Let $A \in \mathbb R^{5 \times 5}$. Prove that $A^{4} + I \neq O$

Question

Let $A \in \mathbb R^{5 \times 5}$. Prove that $$A^{4} + I \neq O$$

I understand that I have to start from $A^{4}+I= 0$ and come up with a contradiction. Is it the Cayley Hamilton I have to use?

Answer 1

No, you need not to use Cayley–Hamilton theorem. Note that $-I_5=A^4$ implies that $$(-1)^5=\det(-I_5)=\det(A^4) = \det(A)^4.$$ Now use the fact that $A$ has real coefficients. Can you take it from here?

Answer 2

Since $5$ is odd, $A$ has some real eigenvalue $\lambda$. Therefore $\lambda^4+1$ is an eigenvalue of $A^4+\operatorname{Id}$. Since $\lambda^4+1\neq0$, $A^4+\operatorname{Id}\neq0$.

So, no, you don't need Cayley-Hamilton.

Answer 3

Since it is real it characteristic polynomial has at least one real egienvalue since it dgree is odd.
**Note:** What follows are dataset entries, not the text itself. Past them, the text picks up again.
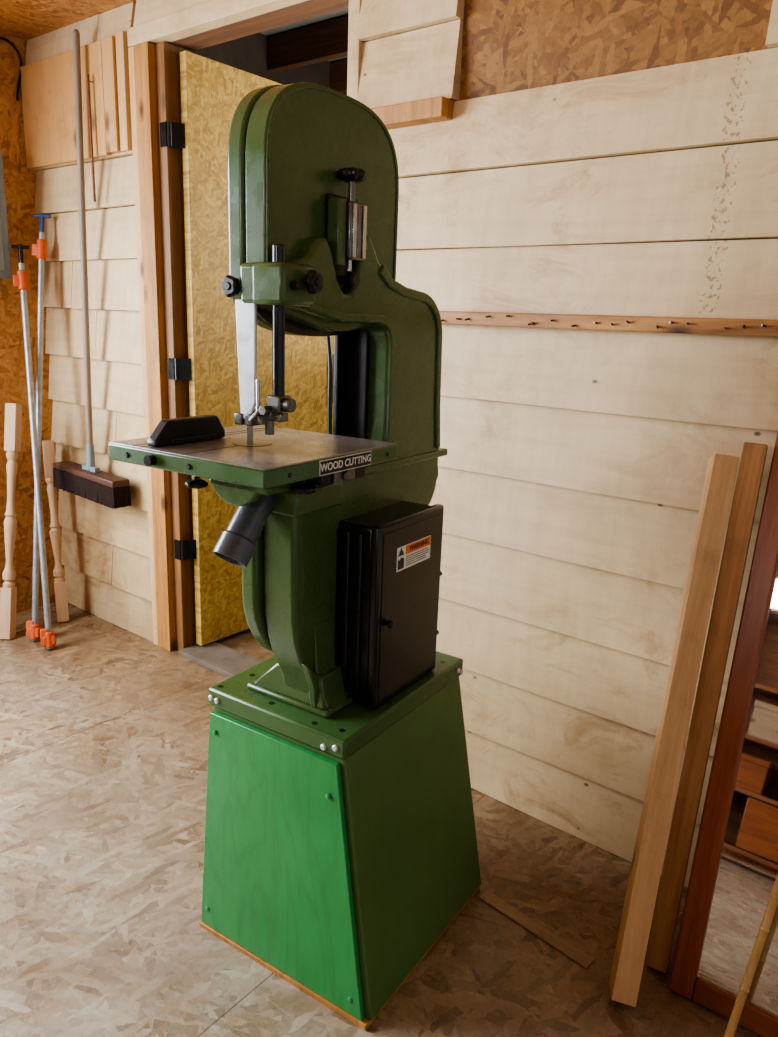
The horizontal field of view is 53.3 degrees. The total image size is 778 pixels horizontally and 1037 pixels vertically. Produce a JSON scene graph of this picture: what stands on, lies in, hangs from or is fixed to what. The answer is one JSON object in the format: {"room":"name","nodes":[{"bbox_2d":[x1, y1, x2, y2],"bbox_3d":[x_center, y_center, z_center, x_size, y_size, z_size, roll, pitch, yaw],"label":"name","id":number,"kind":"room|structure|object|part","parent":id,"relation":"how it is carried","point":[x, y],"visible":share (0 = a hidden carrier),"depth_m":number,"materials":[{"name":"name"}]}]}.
{"room":"woodworking shop","nodes":[
{"label":"woodworking shop","id":0,"kind":"room"},
{"bbox_2d":[0,32,64,612],"bbox_3d":[-3.133,-0.359,1.601,0.100,2.440,5.268,13,18,37],"label":"wall","id":1,"kind":"structure","parent":0,"point":[19,181],"depth_m":3.38,"materials":[{"name":"brown wood"}]},
{"bbox_2d":[0,150,11,278],"bbox_3d":[-1.715,-1.216,3.049,0.077,0.500,0.400,13,18,37],"label":"box","id":2,"kind":"object","parent":1,"relation":"attached to","point":[5,262],"visible":1,"depth_m":3.19,"materials":[{"name":"grey metal"}]},
{"bbox_3d":[-1.688,-1.209,3.029,0.008,0.440,0.340,13,18,37],"label":"door","id":3,"kind":"part","parent":2,"relation":"part of","materials":[{"name":"grey metal"}]},
{"bbox_2d":[0,36,22,100],"bbox_3d":[-1.690,-1.778,2.948,0.015,0.221,0.613,13,18,36],"label":"electrical cable","id":4,"kind":"object","parent":1,"relation":"attached to","point":[2,38],"visible":1,"depth_m":3.17,"materials":[{"name":"black plastic"}]},
{"bbox_2d":[0,0,135,39],"bbox_3d":[-1.150,-1.083,-0.311,5.220,0.050,5.268,13,18,37],"label":"ceiling","id":5,"kind":"structure","parent":0,"point":[23,19],"depth_m":2.88,"materials":[{"name":"brown wood"}]},
{"bbox_2d":[187,33,346,94],"bbox_3d":[0.311,-0.990,3.628,3.000,2.900,2.332,13,18,37],"label":"wall","id":6,"kind":"structure","parent":0,"point":[248,53],"depth_m":4.18,"materials":[{"name":"grey paint"}]},
{"bbox_2d":[267,15,348,72],"bbox_3d":[0.445,-2.283,3.410,2.800,0.160,0.050,13,18,37],"label":"trim","id":7,"kind":"structure","parent":6,"relation":"attached to","point":[328,40],"depth_m":4.04,"materials":[{"name":"brown wood"}]},
{"bbox_2d":[329,59,347,92],"bbox_3d":[0.757,-2.369,3.792,2.800,0.160,0.050,13,18,37],"label":"trim","id":8,"kind":"structure","parent":6,"relation":"attached to","point":[338,70],"depth_m":4.57,"materials":[{"name":"brown wood"}]},
{"bbox_2d":[259,7,348,61],"bbox_3d":[0.362,-2.370,3.274,3.000,0.050,2.332,13,18,37],"label":"ceiling","id":9,"kind":"structure","parent":0,"point":[340,13],"depth_m":4.01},
{"bbox_2d":[0,603,760,1036],"bbox_3d":[-0.286,1.163,1.086,5.720,0.050,7.700,13,18,37],"label":"floor","id":10,"kind":"structure","parent":0,"point":[104,731],"depth_m":1.89,"materials":[{"name":"beige wood"}]},
{"bbox_2d":[0,403,21,639],"bbox_3d":[-1.614,0.014,3.304,0.052,0.989,0.254,3,14,3],"label":"baluster","id":11,"kind":"object","parent":10,"relation":"on","point":[13,411],"visible":1,"depth_m":3.29,"materials":[{"name":"brown wood"}]},
{"bbox_2d":[11,244,55,648],"bbox_3d":[-1.471,-0.296,3.218,0.071,1.630,0.468,-4,16,-23],"label":"clamp","id":12,"kind":"object","parent":10,"relation":"on","point":[20,281],"visible":1,"depth_m":3.21,"materials":[{"name":"metal"}]},
{"bbox_3d":[-1.530,-1.127,3.216,0.070,0.014,0.014,-4,0,-23],"label":"clamp handle","id":13,"kind":"part","parent":12,"relation":"part of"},
{"bbox_2d":[26,213,50,640],"bbox_3d":[-1.484,-0.376,3.265,0.071,1.759,0.409,2,14,1],"label":"clamp","id":14,"kind":"object","parent":10,"relation":"on","point":[39,250],"visible":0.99,"depth_m":3.25,"materials":[{"name":"metal"}]},
{"bbox_3d":[-1.448,-1.264,3.237,0.070,0.014,0.014,2,2,-1],"label":"clamp handle","id":15,"kind":"part","parent":14,"relation":"part of","materials":[{"name":"blue paint"}]},
{"bbox_2d":[42,440,68,621],"bbox_3d":[-1.508,0.059,3.506,0.052,0.810,0.223,-5,16,-26],"label":"baluster","id":16,"kind":"object","parent":10,"relation":"on","point":[48,447],"visible":0.94,"depth_m":3.49,"materials":[{"name":"brown wood"}]},
{"bbox_2d":[108,82,480,1030],"bbox_3d":[-0.123,0.104,1.587,0.477,1.762,0.754,11,17,32],"label":"bandsaw","id":17,"kind":"object","parent":10,"relation":"on","point":[340,844],"visible":1,"depth_m":1.54,"materials":[{"name":"green metal"}]},
{"bbox_2d":[147,415,224,446],"bbox_3d":[-0.350,-0.155,1.351,0.028,0.042,0.160,11,17,32],"label":"gauge","id":18,"kind":"object","parent":17,"relation":"on","point":[183,430],"visible":1,"depth_m":1.33,"materials":[{"name":"black plastic"}]},
{"bbox_3d":[-0.323,-0.061,1.299,0.035,0.019,0.039,11,17,32],"label":"trunnion knob","id":19,"kind":"part","parent":17,"relation":"part of","materials":[{"name":"black plastic"}]},
{"bbox_3d":[-0.264,-0.387,1.292,0.035,0.036,0.022,11,17,32],"label":"knob","id":20,"kind":"part","parent":17,"relation":"part of","materials":[{"name":"black plastic"}]},
{"bbox_3d":[-0.241,-0.228,1.338,0.001,0.320,0.014,11,17,32],"label":"blade","id":21,"kind":"part","parent":17,"relation":"part of","materials":[{"name":"silver metal"}]},
{"bbox_3d":[-0.230,-0.175,1.322,0.020,0.021,0.007,2,14,-1],"label":"guard rod","id":22,"kind":"part","parent":17,"relation":"part of","materials":[{"name":"metal"}]},
{"bbox_3d":[-0.222,-0.209,1.313,0.007,0.053,0.007,11,17,32],"label":"guard rod","id":23,"kind":"part","parent":17,"relation":"part of","materials":[{"name":"metal"}]},
{"bbox_3d":[-0.183,-0.319,1.286,0.021,0.257,0.021,11,17,32],"label":"guide post","id":24,"kind":"part","parent":17,"relation":"part of","materials":[{"name":"metal"}]},
{"bbox_3d":[-0.232,0.706,1.616,0.458,0.547,0.015,11,17,32],"label":"panel","id":25,"kind":"part","parent":17,"relation":"part of","materials":[{"name":"green wood"}]},
{"bbox_3d":[-0.148,-0.062,1.346,0.041,0.038,0.046,11,17,32],"label":"trunnion knob","id":26,"kind":"part","parent":17,"relation":"part of","materials":[{"name":"black plastic"}]},
{"bbox_3d":[-0.170,-0.045,1.464,0.105,0.050,0.140,11,17,32],"label":"trunnion seat","id":27,"kind":"part","parent":17,"relation":"part of","materials":[{"name":"green metal"}]},
{"bbox_3d":[-0.125,-0.383,1.257,0.028,0.038,0.037,11,17,32],"label":"lock knob","id":28,"kind":"part","parent":17,"relation":"part of","materials":[{"name":"black plastic"}]},
{"bbox_3d":[-0.106,0.934,1.878,0.474,0.012,0.500,11,17,32],"label":"board","id":29,"kind":"part","parent":17,"relation":"part of","materials":[{"name":"brown wood"}]},
{"bbox_3d":[-0.064,-0.319,1.523,0.072,0.445,0.576,11,17,32],"label":"frame arm","id":30,"kind":"part","parent":17,"relation":"part of","materials":[{"name":"green metal"}]},
{"bbox_3d":[-0.083,-0.080,1.372,0.015,0.028,0.060,11,17,32],"label":"tilt lock plate","id":31,"kind":"part","parent":17,"relation":"part of","materials":[{"name":"metal"}]},
{"bbox_3d":[-0.072,-0.433,1.407,0.032,0.030,0.033,11,17,32],"label":"tracking knob","id":32,"kind":"part","parent":17,"relation":"part of","materials":[{"name":"black plastic"}]},
{"bbox_3d":[-0.066,0.102,1.679,0.078,0.445,0.521,11,17,32],"label":"frame","id":33,"kind":"part","parent":17,"relation":"part of","materials":[{"name":"green metal"}]},
{"bbox_3d":[-0.065,-0.606,1.367,0.051,0.022,0.051,5,15,10],"label":"tension knob","id":34,"kind":"part","parent":17,"relation":"part of","materials":[{"name":"black plastic"}]},
{"bbox_3d":[-0.061,-0.509,1.371,0.003,0.090,0.010,11,17,32],"label":"slide rail","id":35,"kind":"part","parent":17,"relation":"part of","materials":[{"name":"silver metal"}]},
{"bbox_3d":[-0.044,-0.515,1.395,0.003,0.090,0.010,11,17,32],"label":"slide rail","id":36,"kind":"part","parent":17,"relation":"part of","materials":[{"name":"silver metal"}]},
{"bbox_3d":[0.036,0.177,1.621,0.021,0.385,0.250,11,17,32],"label":"lid","id":37,"kind":"part","parent":17,"relation":"part of","materials":[{"name":"black metal"}]},
{"bbox_3d":[0.045,0.180,1.615,0.002,0.351,0.222,11,17,32],"label":"lid panel","id":38,"kind":"part","parent":17,"relation":"part of","materials":[{"name":"black metal"}]},
{"bbox_2d":[406,547,428,565],"bbox_3d":[0.060,0.078,1.603,0.001,0.021,0.092,11,17,32],"label":"print","id":39,"kind":"object","parent":17,"relation":"attached to","point":[427,547],"depth_m":1.60},
{"bbox_2d":[479,890,593,968],"bbox_3d":[0.343,0.966,1.832,0.302,0.003,0.035,15,20,42],"label":"scrap","id":40,"kind":"object","parent":10,"relation":"on","point":[537,929],"visible":1,"depth_m":1.82,"materials":[{"name":"brown wood"}]},
{"bbox_2d":[609,453,738,1006],"bbox_3d":[0.612,0.439,1.667,0.066,1.127,0.460,10,17,29],"label":"leaning board","id":41,"kind":"object","parent":10,"relation":"on","point":[671,735],"visible":1,"depth_m":1.64,"materials":[{"name":"brown wood"}]},
{"bbox_2d":[645,442,767,972],"bbox_3d":[0.693,0.419,1.697,0.050,1.155,0.310,12,17,33],"label":"leaning board","id":42,"kind":"object","parent":10,"relation":"on","point":[753,457],"visible":1,"depth_m":1.67,"materials":[{"name":"brown wood"}]},
{"bbox_2d":[668,431,777,1036],"bbox_3d":[0.945,0.394,1.497,0.576,1.319,0.379,13,18,36],"label":"framed mirror","id":43,"kind":"object","parent":10,"relation":"on","point":[734,870],"visible":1,"depth_m":1.62,"materials":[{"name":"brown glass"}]},
{"bbox_3d":[0.828,1.033,1.514,0.450,0.050,0.028,12,2,37],"label":"frame rail","id":44,"kind":"part","parent":43,"relation":"part of","materials":[{"name":"brown wood"}]},
{"bbox_2d":[697,569,777,1016],"bbox_3d":[0.945,0.394,1.497,0.458,1.258,0.008,12,2,37],"label":"mirror glass","id":45,"kind":"object","parent":43,"relation":"attached to","point":[742,870],"depth_m":1.61,"materials":[{"name":"silver"}]},
{"bbox_2d":[724,874,777,1036],"bbox_3d":[0.794,0.554,1.482,0.289,0.996,0.020,-7,17,-33],"label":"stick","id":46,"kind":"object","parent":10,"relation":"on","point":[772,904],"visible":1,"depth_m":1.51,"materials":[{"name":"brown wood"}]},
{"bbox_2d":[25,0,777,887],"bbox_3d":[0.462,-0.338,2.029,5.020,2.440,0.147,13,18,37],"label":"wall","id":47,"kind":"structure","parent":0,"point":[572,473],"depth_m":2.00,"materials":[{"name":"beige wood"}]},
{"bbox_2d":[19,40,111,168],"bbox_3d":[-1.281,-1.612,3.058,0.595,0.385,0.029,13,18,37],"label":"plywood sheet","id":48,"kind":"object","parent":47,"relation":"attached to","point":[47,85],"visible":0.86,"depth_m":3.05,"materials":[{"name":"beige wood"}]},
{"bbox_2d":[86,75,95,201],"bbox_3d":[-1.120,-1.433,2.933,0.010,0.440,0.024,13,18,37],"label":"wooden dowel","id":49,"kind":"object","parent":48,"relation":"hanging from","point":[87,76],"visible":1,"depth_m":2.92,"materials":[{"name":"brown wood"}]},
{"bbox_2d":[53,29,130,508],"bbox_3d":[-1.243,-0.946,3.096,0.468,1.776,0.088,13,18,37],"label":"push broom","id":50,"kind":"object","parent":47,"relation":"hanging from","point":[87,481],"visible":1,"depth_m":3.16,"materials":[{"name":"brown wood"}]},
{"bbox_3d":[-1.207,-1.006,3.066,0.095,1.643,0.025,11,17,32],"label":"broom handle","id":51,"kind":"part","parent":50,"relation":"part of","materials":[{"name":"brown wood"}]},
{"bbox_2d":[82,444,99,472],"bbox_3d":[-1.264,-0.259,3.278,0.100,0.116,0.036,13,18,37],"label":"socket","id":52,"kind":"object","parent":50,"relation":"attached to","point":[89,467],"depth_m":3.26,"materials":[{"name":"grey metal"}]},
{"bbox_2d":[101,36,122,153],"bbox_3d":[-1.014,-1.552,2.851,0.070,0.380,0.034,13,18,37],"label":"strip","id":53,"kind":"object","parent":47,"relation":"attached to","point":[108,44],"visible":0.89,"depth_m":2.83,"materials":[{"name":"beige wood"}]},
{"bbox_2d":[115,30,131,151],"bbox_3d":[-0.961,-1.546,2.815,0.047,0.390,0.024,13,18,37],"label":"strip","id":54,"kind":"object","parent":47,"relation":"attached to","point":[122,59],"visible":1,"depth_m":2.80,"materials":[{"name":"brown wood"}]},
{"bbox_2d":[128,42,176,650],"bbox_3d":[-0.863,-0.568,3.052,0.084,2.285,0.154,13,18,37],"label":"trim","id":55,"kind":"structure","parent":47,"relation":"attached to","point":[144,53],"depth_m":2.93,"materials":[{"name":"brown wood"}]},
{"bbox_2d":[155,41,195,649],"bbox_3d":[-0.799,-0.558,3.022,0.048,2.285,0.124,13,18,37],"label":"trim","id":56,"kind":"structure","parent":47,"relation":"attached to","point":[167,54],"depth_m":2.91,"materials":[{"name":"brown wood"}]},
{"bbox_2d":[127,0,307,46],"bbox_3d":[-0.492,-1.612,2.449,1.075,0.058,0.053,13,18,37],"label":"trim","id":57,"kind":"structure","parent":47,"relation":"attached to","point":[212,14],"depth_m":2.52,"materials":[{"name":"beige wood"}]},
{"bbox_2d":[179,641,261,677],"bbox_3d":[-0.487,0.622,3.025,0.865,0.022,0.160,13,18,37],"label":"threshold","id":58,"kind":"object","parent":47,"relation":"attached to","point":[226,661],"depth_m":3.16,"materials":[{"name":"beige wood"}]},
{"bbox_2d":[160,51,334,645],"bbox_3d":[-0.517,-0.617,3.278,0.080,2.232,0.903,14,19,39],"label":"door","id":59,"kind":"structure","parent":47,"relation":"in","point":[212,91],"depth_m":3.00,"materials":[{"name":"yellow wood"}]},
{"bbox_3d":[-0.263,-0.641,3.554,0.020,0.220,0.025,13,18,37],"label":"handle","id":60,"kind":"part","parent":59,"relation":"part of","materials":[{"name":"silver metal"}]},
{"bbox_2d":[170,0,348,50],"bbox_3d":[-0.394,-1.605,2.470,0.865,0.045,0.100,13,18,37],"label":"trim","id":61,"kind":"structure","parent":47,"relation":"attached to","point":[308,9],"depth_m":2.48,"materials":[{"name":"brown wood"}]},
{"bbox_2d":[326,336,332,433],"bbox_3d":[-0.162,-0.320,2.526,0.114,1.017,0.028,6,15,16],"label":"hanging cable","id":62,"kind":"object","parent":47,"relation":"hanging from","point":[328,338],"visible":0.26,"depth_m":2.50,"materials":[{"name":"black plastic"}]},
{"bbox_2d":[347,0,363,99],"bbox_3d":[-0.092,-0.392,2.474,0.042,2.285,0.138,13,18,37],"label":"trim","id":63,"kind":"structure","parent":47,"relation":"attached to","point":[354,45],"depth_m":2.18,"materials":[{"name":"beige wood"}]},
{"bbox_2d":[371,96,453,129],"bbox_3d":[0.026,-1.096,2.111,0.325,0.047,0.055,13,18,37],"label":"trim","id":64,"kind":"structure","parent":47,"relation":"attached to","point":[436,109],"depth_m":2.05,"materials":[{"name":"brown wood"}]},
{"bbox_2d":[439,311,777,336],"bbox_3d":[1.090,-0.334,1.411,2.500,0.035,0.045,13,18,37],"label":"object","id":65,"kind":"object","parent":47,"relation":"attached to","point":[685,325],"visible":0.84,"depth_m":1.82,"materials":[{"name":"beige wood"}]}
]}
But if $t$ is it egienvalue, then $$Av = tv\implies A^4v = -v =t^4v$$

So we have $t^4+1=0$ which is not true for real values.

Answer 4

Since eigenvalues are zeros of a real polynomial the complex ones occur in conjugate pairs. Hence in a $5 \times 5$ real matrix there must be at least one real eigenvalue. If $\lambda$ is real, $x \neq 0$ and $Ax =\lambda x$ then $A^{4}x =(\lambda )^{4}x$. So $A^{4}=-I$ would lead to a contradiction, right?.